__WORK INSTRUCTIONS__
Repeat exactly, please, the opening lines of the data below, through and including the line where "For each line below, return its centre" sits.
---------- SOURCE DATA ----------
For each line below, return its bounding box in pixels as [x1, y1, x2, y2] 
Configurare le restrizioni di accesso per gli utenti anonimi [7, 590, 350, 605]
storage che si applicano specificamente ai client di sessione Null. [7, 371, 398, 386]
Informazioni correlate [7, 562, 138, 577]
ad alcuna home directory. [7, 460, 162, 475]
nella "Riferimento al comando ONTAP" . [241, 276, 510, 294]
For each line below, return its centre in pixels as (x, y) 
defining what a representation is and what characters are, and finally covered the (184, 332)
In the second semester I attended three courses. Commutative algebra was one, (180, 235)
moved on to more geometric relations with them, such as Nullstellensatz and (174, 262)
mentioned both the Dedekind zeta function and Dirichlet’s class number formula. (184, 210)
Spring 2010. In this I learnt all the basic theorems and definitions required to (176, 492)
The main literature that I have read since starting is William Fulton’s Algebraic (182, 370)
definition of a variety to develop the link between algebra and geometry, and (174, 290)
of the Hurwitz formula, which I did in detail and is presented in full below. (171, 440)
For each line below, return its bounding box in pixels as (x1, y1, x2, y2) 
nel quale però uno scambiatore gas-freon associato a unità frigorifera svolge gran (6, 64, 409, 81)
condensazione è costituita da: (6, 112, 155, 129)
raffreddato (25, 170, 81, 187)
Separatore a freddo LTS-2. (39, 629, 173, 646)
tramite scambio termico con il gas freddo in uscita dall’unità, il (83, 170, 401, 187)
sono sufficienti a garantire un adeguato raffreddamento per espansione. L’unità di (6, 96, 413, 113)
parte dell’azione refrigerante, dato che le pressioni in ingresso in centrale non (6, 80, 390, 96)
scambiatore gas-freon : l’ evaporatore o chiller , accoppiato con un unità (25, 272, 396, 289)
----------
__SOLUTION TO THE EXERCISE__
For each line below, return its bounding box in pixels as [x1, y1, x2, y2] 
Configurare le restrizioni di accesso per gli utenti anonimi [7, 590, 350, 605]
storage che si applicano specificamente ai client di sessione Null. [7, 371, 398, 386]
Informazioni correlate [7, 562, 138, 577]
ad alcuna home directory. [7, 460, 162, 475]
nella "Riferimento al comando ONTAP" . [241, 276, 510, 294]
For each line below, return its centre in pixels as (x, y) 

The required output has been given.